To make sure consumers will be run after producers finished its work you need to use thread::join() function on producer threads, it will stop main thread execution until producers exit:
// Start producers
...
p.m_Thread.join(); // Wait p to complete
p2.m_Thread.join(); // Wait p2 to complete
// Start consumers
...
This will do the trick, but probably this is not good for typical producer-consumer use case.
To achieve more useful case you need to fix consumer function.
Your consumer function actually doesn't wait for produced data, it will just exit if stack is empty and never consume any data if no data were produced yet.
It shall be like this:
void remove(ProtectedStack &s)
{
// Place your actual exit condition here,
// e.g. count of consumed elements or some event
// raised by producers meaning no more data available etc.
// For testing/educational purpose it can be just while(true)
while(!_some_exit_condition_)
{
if(s.isEmpty())
{
// Second sleeping is too big, use milliseconds instead
boost::posix_time::milliseconds workTime(1);
boost::this_thread::sleep(workTime);
}
else
{
s.pop();
}
}
}
Another problem is wrong thread constructor usage:
m_Thread = boost::thread(&Producer::fillStack, this, s);
Quote from Boost.Thread documentation:
Thread Constructor with arguments
template <class F,class A1,class A2,...>
thread(F f,A1 a1,A2 a2,...);
Preconditions:
F and each An must by copyable or movable.
Effects:
As if thread(boost::bind(f,a1,a2,...)).
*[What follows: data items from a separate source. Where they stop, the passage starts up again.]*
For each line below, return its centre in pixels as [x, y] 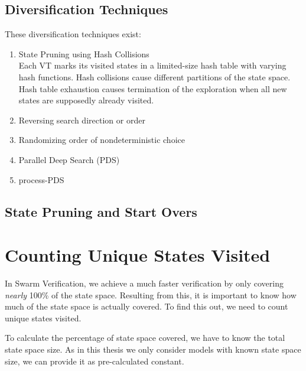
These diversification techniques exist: [73, 34]
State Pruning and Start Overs [101, 211]
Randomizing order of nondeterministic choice [102, 140]
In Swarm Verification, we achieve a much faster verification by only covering [144, 283]
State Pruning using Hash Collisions [84, 53]
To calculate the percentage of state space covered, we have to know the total [145, 338]
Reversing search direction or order [82, 120]
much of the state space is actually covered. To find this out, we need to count [147, 306]
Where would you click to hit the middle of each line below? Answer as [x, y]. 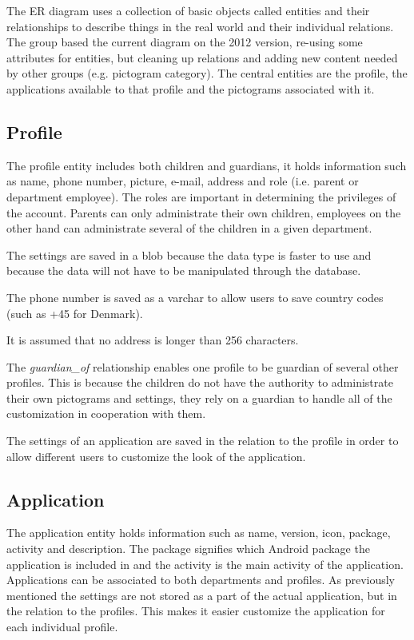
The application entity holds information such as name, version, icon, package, [199, 533]
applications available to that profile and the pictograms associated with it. [191, 88]
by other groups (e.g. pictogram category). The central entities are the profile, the [207, 73]
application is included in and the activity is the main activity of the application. [205, 564]
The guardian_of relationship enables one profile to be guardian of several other [203, 366]
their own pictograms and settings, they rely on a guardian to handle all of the [199, 398]
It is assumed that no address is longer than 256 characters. [153, 340]
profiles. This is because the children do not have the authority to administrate [200, 382]
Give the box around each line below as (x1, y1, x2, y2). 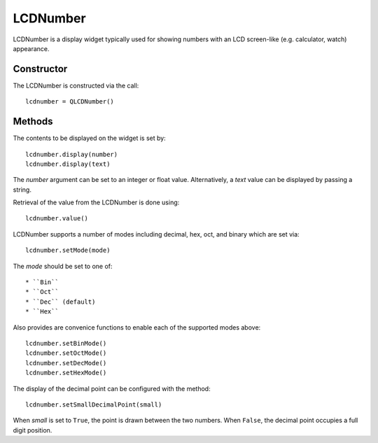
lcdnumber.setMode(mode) (25, 246, 111, 255)
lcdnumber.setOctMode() (25, 349, 107, 357)
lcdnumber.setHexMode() (25, 369, 107, 377)
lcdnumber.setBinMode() (25, 339, 107, 347)
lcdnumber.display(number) (25, 150, 118, 158)
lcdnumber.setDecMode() (25, 359, 107, 367)
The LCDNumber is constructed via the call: (13, 81, 139, 90)
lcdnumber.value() (25, 214, 89, 223)
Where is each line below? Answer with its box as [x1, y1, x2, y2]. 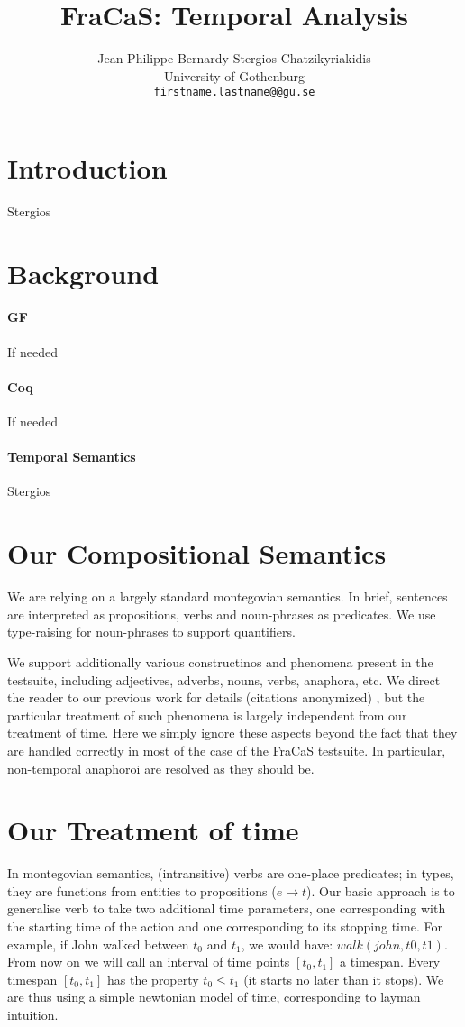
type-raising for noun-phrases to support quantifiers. [7, 622, 296, 641]
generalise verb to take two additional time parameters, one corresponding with [7, 899, 446, 918]
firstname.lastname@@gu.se [153, 86, 315, 99]
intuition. [7, 1004, 59, 1023]
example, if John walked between [7, 934, 189, 953]
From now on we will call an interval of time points [7, 952, 290, 971]
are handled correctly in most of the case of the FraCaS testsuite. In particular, [7, 740, 446, 759]
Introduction [7, 149, 168, 186]
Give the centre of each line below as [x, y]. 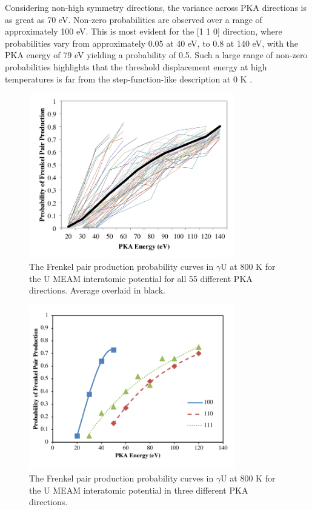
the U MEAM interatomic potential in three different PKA [139, 490]
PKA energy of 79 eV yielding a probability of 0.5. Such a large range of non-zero [156, 55]
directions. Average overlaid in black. [97, 290]
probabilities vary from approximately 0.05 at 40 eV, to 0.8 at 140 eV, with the [152, 43]
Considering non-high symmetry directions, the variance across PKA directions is [156, 7]
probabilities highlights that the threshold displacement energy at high [136, 66]
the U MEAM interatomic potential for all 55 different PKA [141, 278]
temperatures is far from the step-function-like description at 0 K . [129, 79]
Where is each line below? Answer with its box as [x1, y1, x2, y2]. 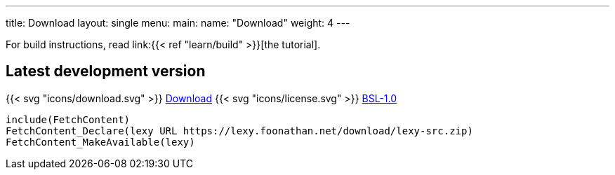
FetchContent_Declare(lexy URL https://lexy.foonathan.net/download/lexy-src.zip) [6, 125, 473, 136]
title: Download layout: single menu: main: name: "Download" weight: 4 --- [6, 17, 350, 29]
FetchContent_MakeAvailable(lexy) [6, 136, 195, 148]
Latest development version [6, 62, 206, 80]
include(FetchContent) [6, 113, 131, 125]
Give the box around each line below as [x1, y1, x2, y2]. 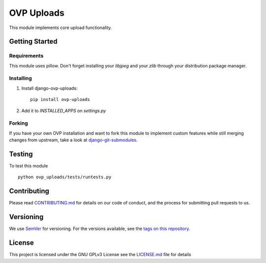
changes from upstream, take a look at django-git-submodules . [9, 137, 138, 143]
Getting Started [9, 37, 58, 46]
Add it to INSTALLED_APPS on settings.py [21, 107, 106, 113]
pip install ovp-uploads [30, 97, 90, 102]
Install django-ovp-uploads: [21, 85, 78, 91]
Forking [9, 120, 28, 127]
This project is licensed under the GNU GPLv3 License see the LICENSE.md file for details [9, 252, 192, 258]
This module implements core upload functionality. [9, 25, 112, 31]
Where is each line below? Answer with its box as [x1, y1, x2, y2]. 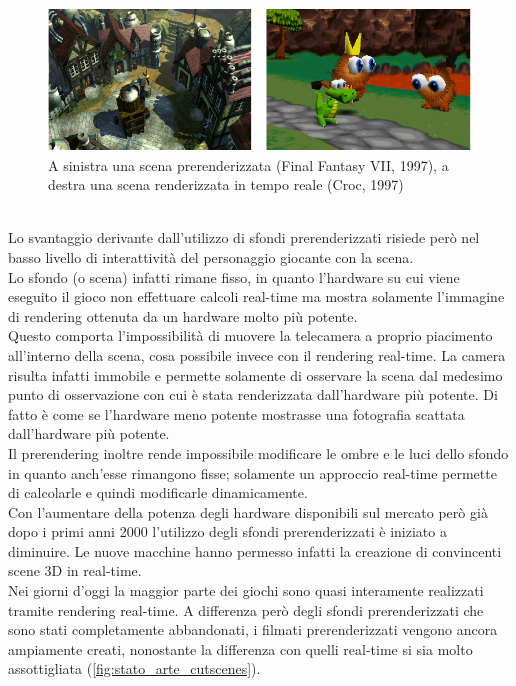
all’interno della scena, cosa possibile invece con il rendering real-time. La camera [8, 344, 506, 365]
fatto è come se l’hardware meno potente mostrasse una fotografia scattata [8, 403, 465, 424]
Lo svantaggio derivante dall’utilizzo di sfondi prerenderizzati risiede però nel [8, 227, 480, 248]
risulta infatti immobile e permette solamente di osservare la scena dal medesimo [8, 364, 503, 385]
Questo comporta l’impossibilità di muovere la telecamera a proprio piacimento [8, 325, 493, 346]
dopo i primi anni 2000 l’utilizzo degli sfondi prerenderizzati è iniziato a [8, 521, 447, 542]
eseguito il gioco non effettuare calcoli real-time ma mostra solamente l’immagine [8, 286, 505, 307]
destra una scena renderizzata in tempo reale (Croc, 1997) [48, 174, 404, 195]
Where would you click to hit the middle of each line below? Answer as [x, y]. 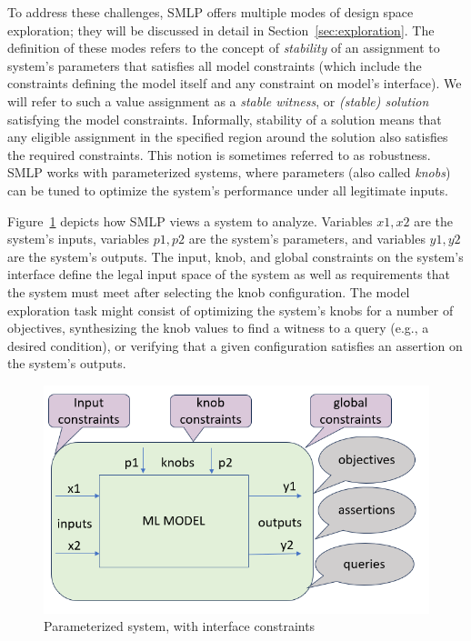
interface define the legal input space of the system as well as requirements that [229, 274]
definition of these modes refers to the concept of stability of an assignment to [224, 48]
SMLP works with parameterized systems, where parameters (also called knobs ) [229, 172]
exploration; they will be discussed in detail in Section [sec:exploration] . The [221, 30]
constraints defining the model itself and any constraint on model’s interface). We [235, 83]
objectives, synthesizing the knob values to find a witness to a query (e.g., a [218, 328]
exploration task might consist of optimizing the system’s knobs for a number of [230, 310]
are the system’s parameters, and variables [307, 239]
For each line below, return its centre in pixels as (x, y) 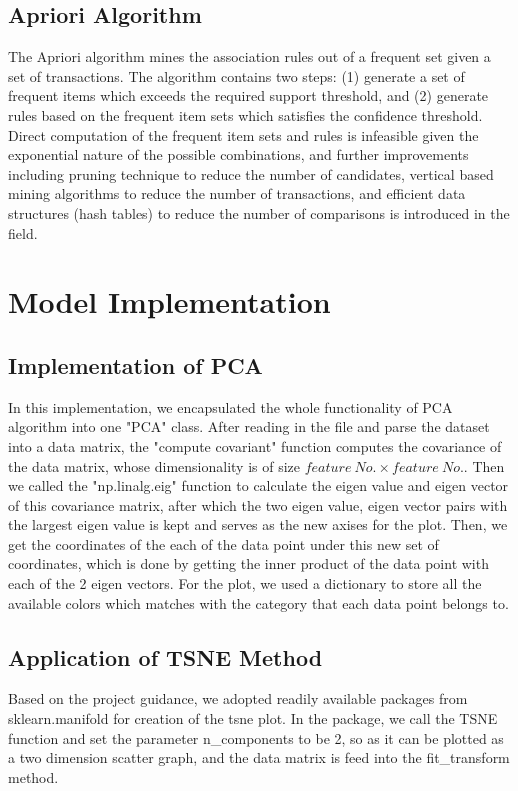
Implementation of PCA (135, 364)
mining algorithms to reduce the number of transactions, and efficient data (237, 193)
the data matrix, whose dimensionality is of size (154, 465)
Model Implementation (169, 301)
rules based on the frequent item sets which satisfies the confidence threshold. (245, 114)
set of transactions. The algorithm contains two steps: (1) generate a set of (236, 75)
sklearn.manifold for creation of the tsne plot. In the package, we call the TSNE (253, 718)
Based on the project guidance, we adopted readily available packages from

Consequently, f and each an are copied into
internal storage for access by the new thread.
This means that each your thread receives its own copy of s and all modifications aren't applied to s but to local thread copies. It's the same case when you pass object to function argument by value. You need to pass s object by reference instead - using boost::ref:
void produce(ProtectedStack& s)
{
m_Thread = boost::thread(&Producer::fillStack, this, boost::ref(s));
}
void consume(ProtectedStack& s)
{
m_Thread = boost::thread(&Consumer::remove, this, boost::ref(s));
}
Another issues is about your mutex usage. It's not the best possible.
Why do you use mutex from Signals2 library? Just use boost::mutex from Boost.Thread and remove uneeded dependency to Signals2 library.
Use RAII wrapper boost::lock_guard instead of direct lock/unlock calls.
As other people mentioned, you shall protect with lock all members of ProtectedStack.
Sample:
boost::mutex m;
void push(int x)
{
boost::lock_guard<boost::mutex> lock(m);
m_Stack.push(x);
}
void pop()
{
boost::lock_guard<boost::mutex> lock(m);
if(!m_Stack.empty()) m_Stack.pop();
}
int size()
{
boost::lock_guard<boost::mutex> lock(m);
return m_Stack.size();
}
bool isEmpty()
{
boost::lock_guard<boost::mutex> lock(m);
return m_Stack.empty();
}
int top()
{
boost::lock_guard<boost::mutex> lock(m);
return m_Stack.top();
}
You're not checking that the producing thread has executed before you try to consume. You're also not locking around size/empty/top... that's not safe if the container's being updated.